> **Activity**
Leaving out the pictures, please retype each record exactly.

> **Recorded information**

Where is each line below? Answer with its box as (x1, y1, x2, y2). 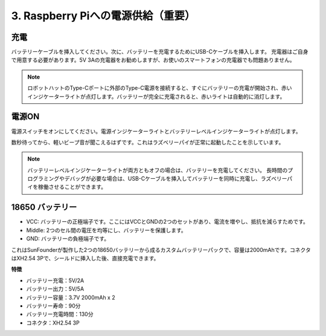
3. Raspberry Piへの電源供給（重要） (11, 9, 196, 22)
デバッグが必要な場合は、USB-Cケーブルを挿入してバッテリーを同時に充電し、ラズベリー (64, 175, 287, 183)
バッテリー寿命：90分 (26, 302, 81, 309)
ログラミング (27, 175, 60, 183)
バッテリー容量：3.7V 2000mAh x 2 (26, 294, 115, 301)
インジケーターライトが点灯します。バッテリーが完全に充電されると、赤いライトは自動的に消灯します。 (27, 92, 286, 100)
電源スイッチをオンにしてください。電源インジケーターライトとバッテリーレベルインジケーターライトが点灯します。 (11, 128, 301, 135)
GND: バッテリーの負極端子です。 (26, 235, 110, 242)
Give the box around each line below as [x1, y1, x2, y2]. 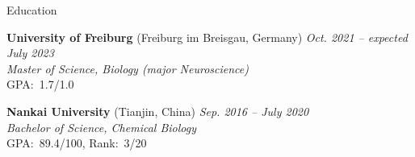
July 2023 [6, 44, 54, 61]
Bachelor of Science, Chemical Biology [6, 118, 196, 135]
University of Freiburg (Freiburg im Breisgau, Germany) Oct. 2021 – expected [6, 28, 408, 45]
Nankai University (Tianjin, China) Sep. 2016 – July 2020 [6, 102, 309, 119]
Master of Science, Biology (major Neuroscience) [6, 60, 249, 76]
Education [6, 2, 57, 18]
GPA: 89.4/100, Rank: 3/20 [6, 134, 147, 151]
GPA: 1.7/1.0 [6, 76, 74, 93]
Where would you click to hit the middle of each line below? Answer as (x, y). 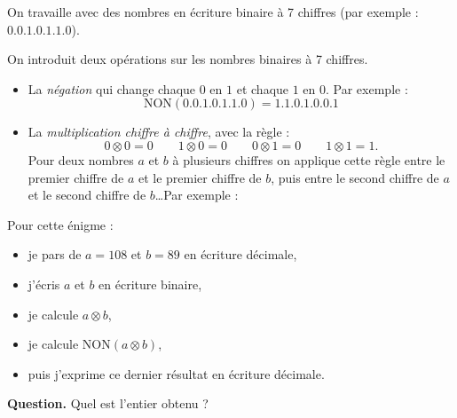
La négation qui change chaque (112, 88)
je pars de (55, 254)
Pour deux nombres (81, 159)
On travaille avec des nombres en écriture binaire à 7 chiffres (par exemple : (213, 12)
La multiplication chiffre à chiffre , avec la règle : (159, 132)
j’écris (44, 284)
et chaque (263, 88)
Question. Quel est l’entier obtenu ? (108, 403)
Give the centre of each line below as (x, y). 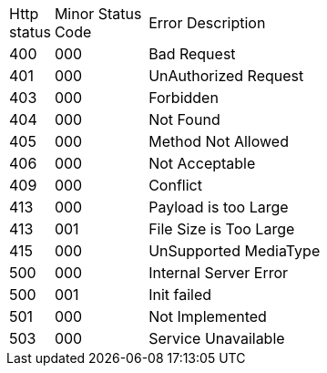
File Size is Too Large (222, 229)
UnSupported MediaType (235, 251)
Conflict (175, 185)
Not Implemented (208, 316)
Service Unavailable (217, 338)
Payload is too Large (219, 207)
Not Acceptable (202, 163)
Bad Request (192, 54)
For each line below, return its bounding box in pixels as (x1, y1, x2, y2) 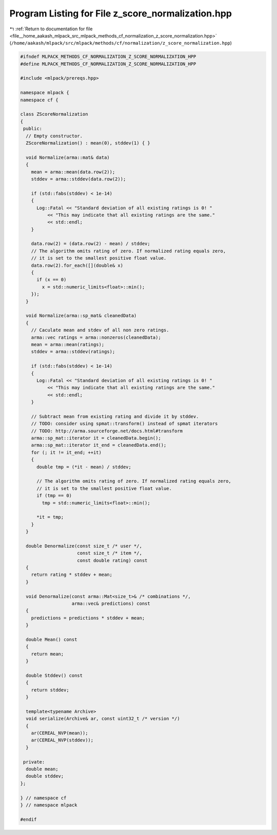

> **Answer space**
Where is each line below? Answer with its box as (x1, y1, x2, y2). 
3. Raspberry Piへの電源供給（重要） (11, 9, 196, 22)
デバッグが必要な場合は、USB-Cケーブルを挿入してバッテリーを同時に充電し、ラズベリー (64, 175, 287, 183)
バッテリー寿命：90分 (26, 302, 81, 309)
ログラミング (27, 175, 60, 183)
バッテリー容量：3.7V 2000mAh x 2 (26, 294, 115, 301)
インジケーターライトが点灯します。バッテリーが完全に充電されると、赤いライトは自動的に消灯します。 (27, 92, 286, 100)
電源スイッチをオンにしてください。電源インジケーターライトとバッテリーレベルインジケーターライトが点灯します。 (11, 128, 301, 135)
GND: バッテリーの負極端子です。 (26, 235, 110, 242)
Give the box around each line below as [x1, y1, x2, y2]. 
July 2023 [6, 44, 54, 61]
Bachelor of Science, Chemical Biology [6, 118, 196, 135]
University of Freiburg (Freiburg im Breisgau, Germany) Oct. 2021 – expected [6, 28, 408, 45]
Nankai University (Tianjin, China) Sep. 2016 – July 2020 [6, 102, 309, 119]
Master of Science, Biology (major Neuroscience) [6, 60, 249, 76]
Education [6, 2, 57, 18]
GPA: 89.4/100, Rank: 3/20 [6, 134, 147, 151]
GPA: 1.7/1.0 [6, 76, 74, 93]
Where would you click to hit the middle of each line below? Answer as (x, y). 
La négation qui change chaque (112, 88)
je pars de (55, 254)
Pour deux nombres (81, 159)
On travaille avec des nombres en écriture binaire à 7 chiffres (par exemple : (213, 12)
La multiplication chiffre à chiffre , avec la règle : (159, 132)
j’écris (44, 284)
et chaque (263, 88)
Question. Quel est l’entier obtenu ? (108, 403)
Give the centre of each line below as (x, y). 
File Size is Too Large (222, 229)
UnSupported MediaType (235, 251)
Conflict (175, 185)
Not Implemented (208, 316)
Service Unavailable (217, 338)
Payload is too Large (219, 207)
Not Acceptable (202, 163)
Bad Request (192, 54)
For each line below, return its bounding box in pixels as (x1, y1, x2, y2) 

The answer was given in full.